A great example of this is Ramius Alternative Solutions, or RASL, as we call it, which has had a very successful year of asset raising in just the first six months of the year. Years of focus on the Australian market coupled with the ability of the co-heads of RASL to deliver intellectual capital as well as investment results has earned us relationships and some of the most sophisticated and well-regarded firms in that country. We look forward to continuing to expand our presence there. The strategic alliance with [Conick], a leading global provider of asset management services for the insurance industry, which we announced in May of this year, provides significant exposure to the insurance industry for which RASL's capabilities are particularly well-suited. The initial feedback here has been quite positive.
We highlighted RASL, but they are not unique at Ramius in that we have six similar success with delivering our differentiated capabilities to sophisticated clients across our platform.
Overall I'm pleased with the progress we have made so far this year, but as a reminder this is a run rate business as it pertains to management fees. However, performance fees create elasticity in our P&L, which we view as a positive. Assets raised in any given quarter are not fully reflected in the run rate revenues for that quarter. It takes time. The June drawdown across markets reduced our performance fees accrued in May. However, with our strong July performance, we do expect a rebound in performance fees as we get ahead of the May high water marks.

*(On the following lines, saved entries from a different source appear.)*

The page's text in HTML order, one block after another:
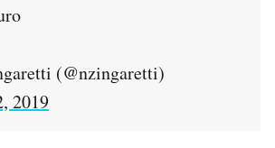
(@nzingaretti)
2019
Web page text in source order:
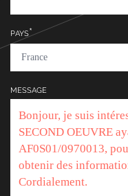
PAYS
MESSAGE
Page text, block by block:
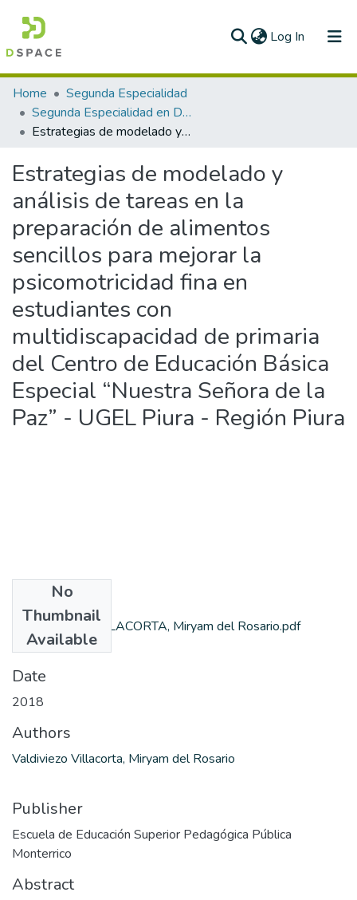
Log In (current)
Communities & Collections
All of DSpace
Home
Segunda Especialidad
Segunda Especialidad en Diversidad e Inclusión educativa de estudiantes con discapacidad
Estrategias de modelado y análisis de tareas en la preparación de alimentos sencillos para mejorar la psicomotricidad fina en estudiantes con multidiscapacidad de primaria del Centro de Educación Básica Especial “Nuestra Señora de la Paz” - UGEL Piura - Región Piura
Estrategias de modelado y
análisis de tareas en la
preparación de alimentos
sencillos para mejorar la
psicomotricidad fina en
estudiantes con
multidiscapacidad de primaria
del Centro de Educación Básica
Especial “Nuestra Señora de la
Paz” - UGEL Piura - Región Piura
No
Thumbnail
Available
VALDIVIEZO VILLACORTA, Miryam del Rosario.pdf
(800.23 KB)
Date
2018
Authors
Valdiviezo Villacorta, Miryam del Rosario
Publisher
Escuela de Educación Superior Pedagógica Pública
Monterrico
Abstract
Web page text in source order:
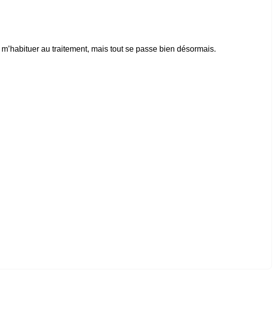
au traitement, mais tout se passe bien désormais.
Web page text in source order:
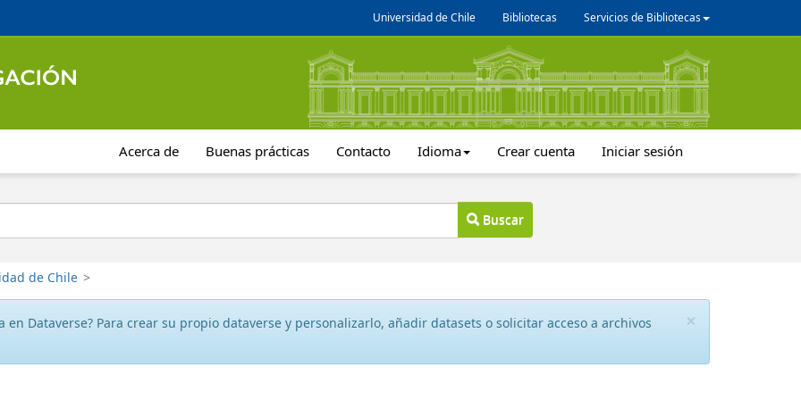
Universidad de Chile Bibliotecas Servicios de Bibliotecas
Acerca de Buenas prácticas Contacto Idioma Crear cuenta Iniciar sesión
Buscar
de Chile >
×
en Dataverse? Para crear su propio dataverse y personalizarlo, añadir datasets o solicitar acceso a archivos
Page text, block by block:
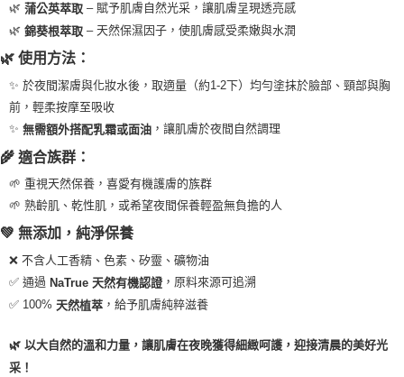
每筆NT$80，滿NT$999(含以上)免運費
宅配
離島宅配（澎湖、金門、馬祖、小琉球）
每筆NT$250，滿NT$3,000(含以上)免運費
付款後門市自取
免運費
🌿 蒲公英萃取 – 賦予肌膚自然光采，讓肌膚呈現透亮感
🌿 錦葵根萃取 – 天然保濕因子，使肌膚感受柔嫩與水潤
🌿 使用方法：
✨ 於夜間潔膚與化妝水後，取適量（約1-2下）均勻塗抹於臉部、頸部與胸
前，輕柔按摩至吸收
✨ 無需額外搭配乳霜或面油 ，讓肌膚於夜間自然調理
🌾 適合族群：
🌱 重視天然保養，喜愛有機護膚的族群
🌱 熟齡肌、乾性肌，或希望夜間保養輕盈無負擔的人
💚 無添加，純淨保養
❌ 不含人工香精、色素、矽靈、礦物油
✅ 通過 NaTrue 天然有機認證，原料來源可追溯
✅ 100% 天然植萃 ，給予肌膚純粹滋養
🌿 以大自然的溫和力量，讓肌膚在夜晚獲得細緻呵護，迎接清晨的美好光
采！
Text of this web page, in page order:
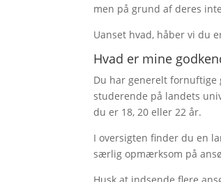
men på grund af deres
Uanset hvad, håber vi du
Hvad er mine
Du har generelt
studerende på landets
du er 18, 20 eller 22 år.
I oversigten finder du en
særlig opmærksom på
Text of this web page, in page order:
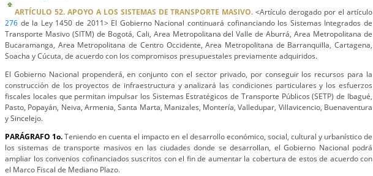
ARTÍCULO 52. APOYO A LOS SISTEMAS DE TRANSPORTE MASIVO. <Artículo derogado por el artículo
276 de la Ley 1450 de 2011> El Gobierno Nacional continuará cofinanciando los Sistemas Integrados de
Transporte Masivo (SITM) de Bogotá, Cali, Area Metropolitana del Valle de Aburrá, Area Metropolitana de
Bucaramanga, Area Metropolitana de Centro Occidente, Area Metropolitana de Barranquilla, Cartagena,
Soacha y Cúcuta, de acuerdo con los compromisos presupuestales previamente adquiridos.
El Gobierno Nacional propenderá, en conjunto con el sector privado, por conseguir los recursos para la
construcción de los proyectos de infraestructura y analizará las condiciones particulares y los esfuerzos
fiscales locales que permitan impulsar los Sistemas Estratégicos de Transporte Públicos (SETP) de Ibagué,
Pasto, Popayán, Neiva, Armenia, Santa Marta, Manizales, Montería, Valledupar, Villavicencio, Buenaventura
y Sincelejo.
PARÁGRAFO 1o.Teniendo en cuenta el impacto en el desarrollo económico, social, cultural y urbanístico de
los sistemas de transporte masivos en las ciudades donde se desarrollan, el Gobierno Nacional podrá
ampliar los convenios cofinanciados suscritos con el fin de aumentar la cobertura de estos de acuerdo con
el Marco Fiscal de Mediano Plazo.
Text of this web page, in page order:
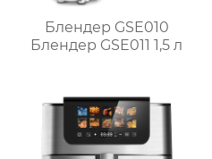
Блендер GSE010
Блендер GSE011 1,5 л
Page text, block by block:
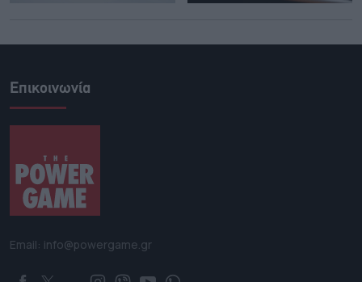
Επικοινωνία
Email: info@powergame.gr
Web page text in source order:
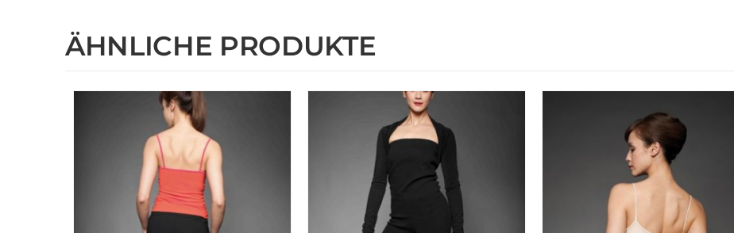
ÄHNLICHE PRODUKTE
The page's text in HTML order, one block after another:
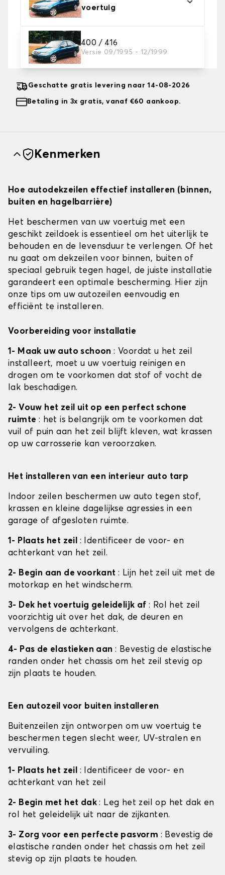
voertuig
400 / 416
Versie 09/1995 - 12/1999
2. Beschermingsniveau
Kies de juiste beschermhoes voor uw behoeftes
Geschatte gratis levering naar 14-08-2026
Betaling in 3x gratis, vanaf €60 aankoop.
Kenmerken
Hoe autodekzeilen effectief installeren (binnen,
buiten en hagelbarrière)
Het beschermen van uw voertuig met een
geschikt zeildoek is essentieel om het uiterlijk te
behouden en de levensduur te verlengen. Of het
nu gaat om dekzeilen voor binnen, buiten of
speciaal gebruik tegen hagel, de juiste installatie
garandeert een optimale bescherming. Hier zijn
onze tips om uw autozeilen eenvoudig en
efficiënt te installeren.
Voorbereiding voor installatie
1- Maak uw auto schoon: Voordat u het zeil
installeert, moet u uw voertuig reinigen en
drogen om te voorkomen dat stof of vocht de
lak beschadigen.
2- Vouw het zeil uit op een perfect schone
ruimte : het is belangrijk om te voorkomen dat
vuil of puin aan het zeil blijft kleven, wat krassen
op uw carrosserie kan veroorzaken.
Het installeren van een interieur auto tarp
Indoor zeilen beschermen uw auto tegen stof,
krassen en kleine dagelijkse agressies in een
garage of afgesloten ruimte.
1- Plaats het zeil : Identificeer de voor- en
achterkant van het zeil.
2- Begin aan de voorkant : Lijn het zeil uit met de
motorkap en het windscherm.
3- Dek het voertuig geleidelijk af : Rol het zeil
voorzichtig uit over het dak, de deuren en
vervolgens de achterkant.
4- Pas de elastieken aan : Bevestig de elastische
randen onder het chassis om het zeil stevig op
zijn plaats te houden.
Een autozeil voor buiten installeren
Buitenzeilen zijn ontworpen om uw voertuig te
beschermen tegen slecht weer, UV-stralen en
vervuiling.
1- Plaats het zeil : Identificeer de voor- en
achterkant van het zeil
2- Begin met het dak: Leg het zeil op het dak en
rol het geleidelijk uit naar de zijkanten.
3- Zorg voor een perfecte pasvorm : Bevestig de
elastische randen onder het chassis om het zeil
stevig op zijn plaats te houden.
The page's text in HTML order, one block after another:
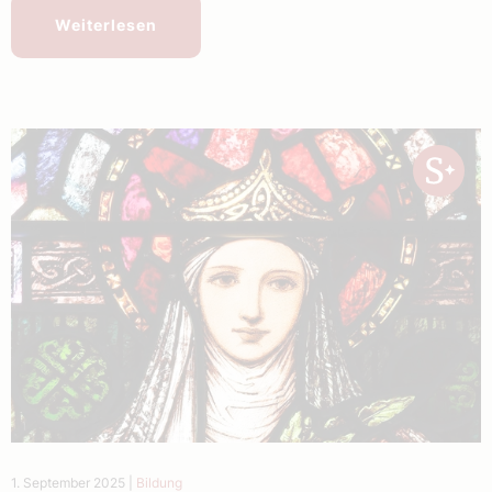
Weiterlesen
1. September 2025 Bildung
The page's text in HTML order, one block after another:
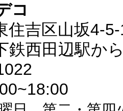
コ
住吉区山坂4-
鉄西田辺駅か
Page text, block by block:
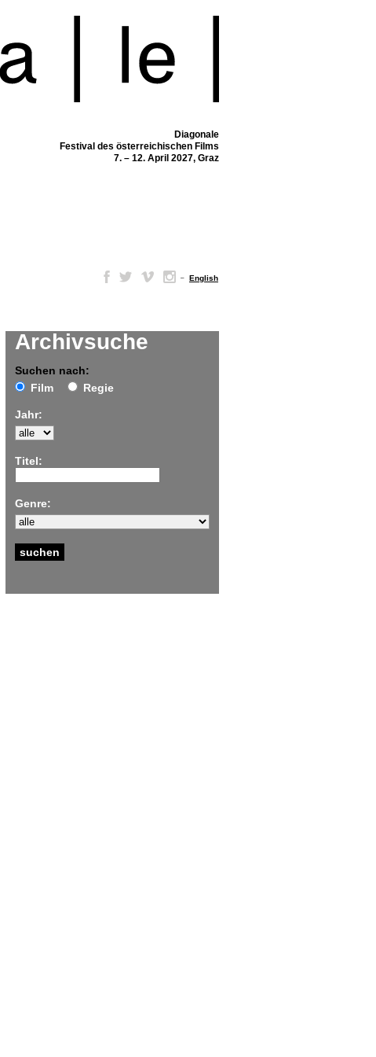
Diagonale
Festival des österreichischen Films
7. – 12. April 2027, Graz
– English
Archivsuche
Suchen nach:
Film
Regie
Jahr:
Titel:
Genre:

As such, we will remain focused on our core priorities, and thereby propel our business forward. I look forward to discussing Ramius's progress with you during the next quarterly call.
I will now turn the call over to Jeff, who will provide an update on our broker-dealer, Cowen and Company.
Jeff Solomon - CEO, Cowen & Co.
As many of you know, we have done a lot of over the past couple of years to rebuild Cowen. The results you see today are a direct result of our commitment to provide superior domain expertise within our core areas and leverage that expertise within our banking and sales and trading franchises. Over the past few years, we have seen our banking and capital markets franchise gradually strengthen as a result. More recently, our sales and trading business has begun to show year-over-year quarterly revenue improvement despite declining market volumes. These trends continued into the second quarter of 2013. Our results also reflected the first full quarter with Dahlman Rose in our numbers.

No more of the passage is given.